My mom has been a Religious Education (CCD) teacher for almost fifteen years, so my family’s status within the congregation has always been elevated. Going to CCD meant memorizing the Our Father, the Hail Mary, the Glory Be and countless other prayers whose rules I hated. In classes before holidays our names would be randomly selected and placed on a list telling us the order of when we would go to confession. While walking down the low-lit hallway my mind scavenged for my mistakes. We would receive a list beforehand, almost like a menu, containing possible sins to confess. Did you go to church on Sunday? Did you lie to your parents? Did you steal a cookie? Did you curse? The answers were always the same. By the end of my CCD career my priest must have thought I was a cookie addict who loved lying to his parents, missing church and cursing. I always found it funny that two Hail Mary’s and an Our Father would cure my fake cookie stealing addiction. While the penance part of confession became easier, sitting in an enclosed dark cell with a priest on the other side continued to scare me. Does He need to know everything I do all the time and will my priest tell Him? I trusted my priest like a family member and still do. As a recovering alcoholic, he of all people was able to show me that God truly does forgive.
I began talking to God again around the same time everyone around me started to die. The comforting scent of my pillow was a more desirable place for a conversation than a dirtied leather pew seven or eight rows back that hosted the stench of the entire geriatric population. What I got from a simple cry for help was more than I did from boring Passover dinners from my dad’s side of the family. With each death I assured myself that I would go back to church yet never made my way. I began to wonder what more needed to happen for me to want to come back. I admired friends’ parents who went to Bible study and friends who wrote Bible verses on their wrist. All I had to show for my faith was Nonno’s tarnished gold chain hidden underneath my shirt and an ashed forehead once a year in February.
At this point in my life God’s track record is pretty horrible. I continue to stare out of my car window or at my ceiling fan going in circles waiting for His, what I would imagine are, large dark eyes to appear and assure me everything will be okay. Eventually I close my eyes and dream of that same perfect world I ask for, only waking up to the same problems.

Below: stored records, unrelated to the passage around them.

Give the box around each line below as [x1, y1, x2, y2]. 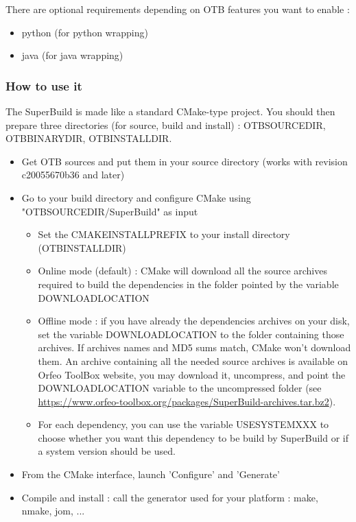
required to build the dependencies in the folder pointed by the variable [38, 276, 339, 291]
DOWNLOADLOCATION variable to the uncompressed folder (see [38, 381, 322, 395]
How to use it [5, 77, 82, 94]
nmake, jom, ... [21, 503, 85, 518]
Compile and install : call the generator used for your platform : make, [21, 490, 318, 504]
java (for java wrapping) [21, 48, 123, 62]
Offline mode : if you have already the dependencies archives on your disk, [38, 313, 350, 328]
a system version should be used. [38, 444, 176, 458]
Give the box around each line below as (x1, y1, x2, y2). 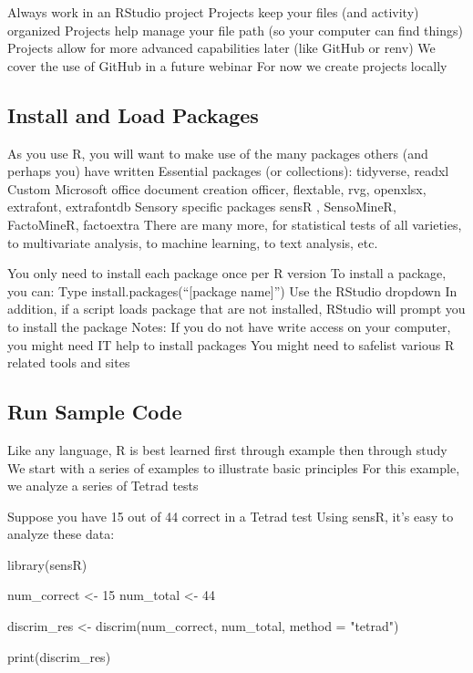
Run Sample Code (7, 398, 182, 426)
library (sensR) (7, 554, 87, 574)
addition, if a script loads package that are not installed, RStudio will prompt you (7, 299, 466, 318)
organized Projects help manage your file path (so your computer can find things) (7, 20, 463, 39)
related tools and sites (7, 353, 130, 372)
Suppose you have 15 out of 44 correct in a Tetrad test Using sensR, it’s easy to (7, 506, 454, 525)
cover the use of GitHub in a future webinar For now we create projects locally (7, 56, 447, 75)
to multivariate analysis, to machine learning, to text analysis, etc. (7, 233, 378, 252)
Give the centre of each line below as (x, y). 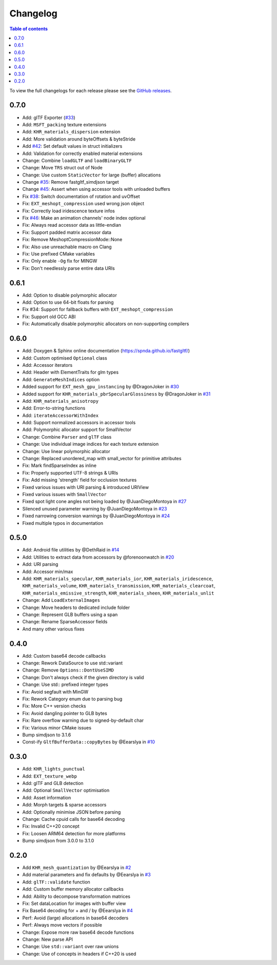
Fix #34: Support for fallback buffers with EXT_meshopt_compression (98, 309)
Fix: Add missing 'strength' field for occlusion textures (80, 480)
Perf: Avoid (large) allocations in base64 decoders (75, 918)
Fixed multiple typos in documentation (63, 523)
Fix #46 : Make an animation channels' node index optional (84, 218)
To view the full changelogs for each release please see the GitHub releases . (91, 90)
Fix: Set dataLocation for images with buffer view (74, 903)
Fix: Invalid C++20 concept (51, 826)
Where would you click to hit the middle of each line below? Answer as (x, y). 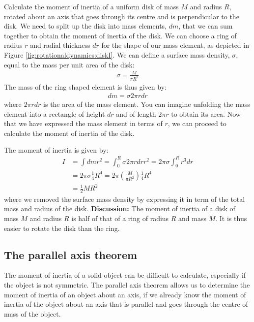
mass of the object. (32, 313)
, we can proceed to (197, 123)
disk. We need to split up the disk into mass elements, (85, 26)
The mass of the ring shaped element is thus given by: (85, 86)
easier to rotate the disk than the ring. (62, 228)
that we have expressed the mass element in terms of (83, 123)
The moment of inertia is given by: (56, 149)
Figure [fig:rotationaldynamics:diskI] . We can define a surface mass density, (117, 54)
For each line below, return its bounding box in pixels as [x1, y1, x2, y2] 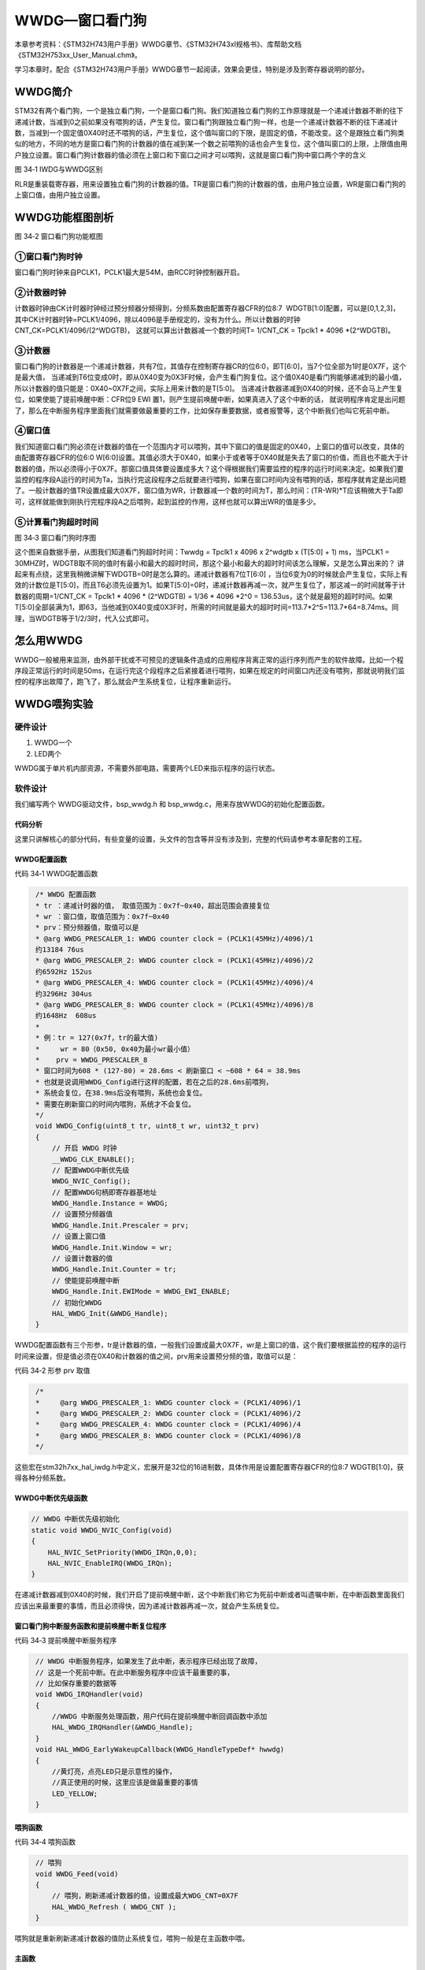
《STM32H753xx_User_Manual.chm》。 [14, 50, 142, 59]
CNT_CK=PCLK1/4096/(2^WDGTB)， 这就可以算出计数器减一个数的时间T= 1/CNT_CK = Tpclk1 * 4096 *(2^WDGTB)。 [14, 325, 395, 335]
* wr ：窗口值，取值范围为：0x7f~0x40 [35, 912, 170, 921]
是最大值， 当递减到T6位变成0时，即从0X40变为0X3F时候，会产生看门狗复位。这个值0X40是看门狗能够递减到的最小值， [14, 373, 406, 382]
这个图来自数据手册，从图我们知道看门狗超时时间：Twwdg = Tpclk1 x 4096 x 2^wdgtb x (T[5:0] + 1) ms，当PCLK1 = [14, 548, 390, 557]
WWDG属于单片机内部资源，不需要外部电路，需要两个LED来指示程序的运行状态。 [14, 764, 279, 773]
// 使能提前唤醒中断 [51, 1276, 120, 1284]
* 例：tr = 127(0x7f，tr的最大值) [35, 1033, 159, 1043]
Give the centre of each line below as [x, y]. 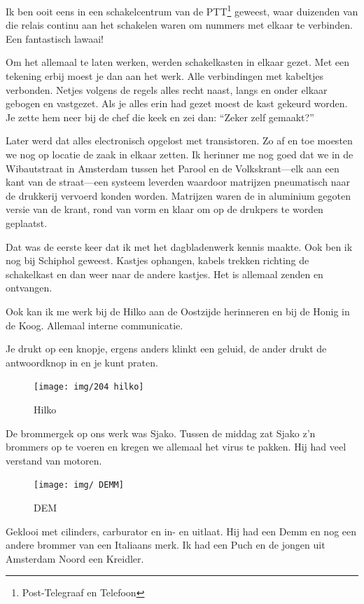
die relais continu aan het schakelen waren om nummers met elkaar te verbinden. [179, 25]
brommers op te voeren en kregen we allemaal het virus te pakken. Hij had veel [176, 447]
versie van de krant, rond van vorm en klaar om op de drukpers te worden [164, 209]
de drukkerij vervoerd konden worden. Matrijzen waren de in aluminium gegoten [178, 195]
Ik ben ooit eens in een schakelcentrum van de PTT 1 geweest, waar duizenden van [182, 10]
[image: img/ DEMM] [79, 485]
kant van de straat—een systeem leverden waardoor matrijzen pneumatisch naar [178, 182]
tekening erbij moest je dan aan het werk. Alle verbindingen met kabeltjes [165, 76]
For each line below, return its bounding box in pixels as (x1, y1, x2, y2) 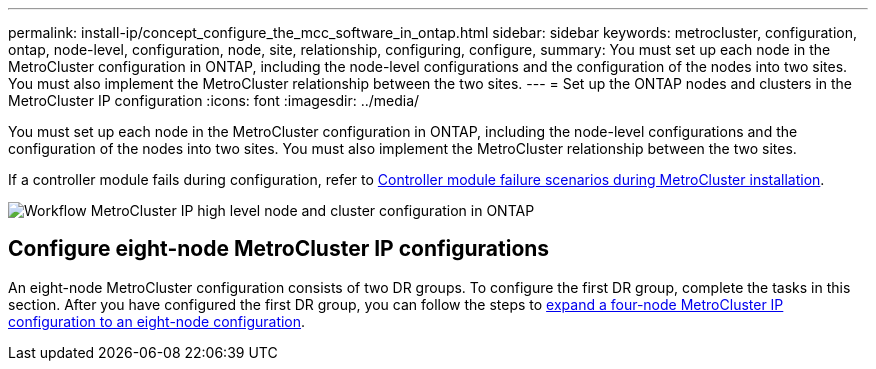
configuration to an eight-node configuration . (8, 312, 306, 330)
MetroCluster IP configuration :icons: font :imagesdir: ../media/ (8, 92, 420, 109)
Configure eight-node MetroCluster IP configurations (8, 236, 550, 262)
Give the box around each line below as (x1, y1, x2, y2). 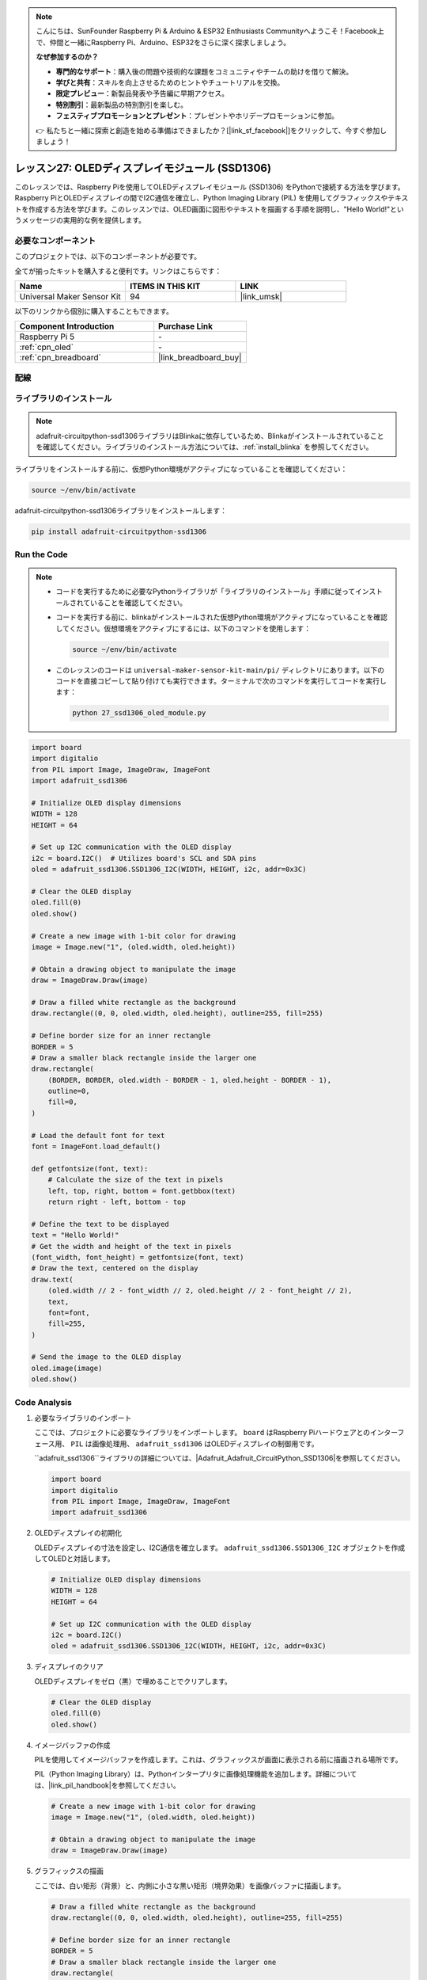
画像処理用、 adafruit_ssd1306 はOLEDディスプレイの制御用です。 (92, 1438, 319, 1449)
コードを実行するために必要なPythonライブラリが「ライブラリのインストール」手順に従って (55, 587, 356, 596)
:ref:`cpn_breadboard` (19, 352, 102, 364)
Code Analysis (14, 1396, 73, 1407)
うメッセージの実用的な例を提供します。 (14, 215, 146, 225)
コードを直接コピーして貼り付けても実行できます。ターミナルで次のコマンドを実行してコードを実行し (55, 676, 387, 686)
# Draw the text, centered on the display (31, 1264, 198, 1273)
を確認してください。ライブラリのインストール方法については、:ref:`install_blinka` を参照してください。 (36, 442, 373, 451)

And so I continue waiting for the moment I “wake up” and come back to the Catholic church willingly. I’m afraid that once my grandma dies no one will pray for me and that everything will begin to fall apart. Every now and then I can feel my mother’s harsh grip on my wrist trying to drag me back to her faith. We both know that I’m her last hope and it scares her to think about how her kids don't go to church anymore. And so I continue to wait for Him to give me a sign that everything will be okay as I start to dust off my rosary beads and pray.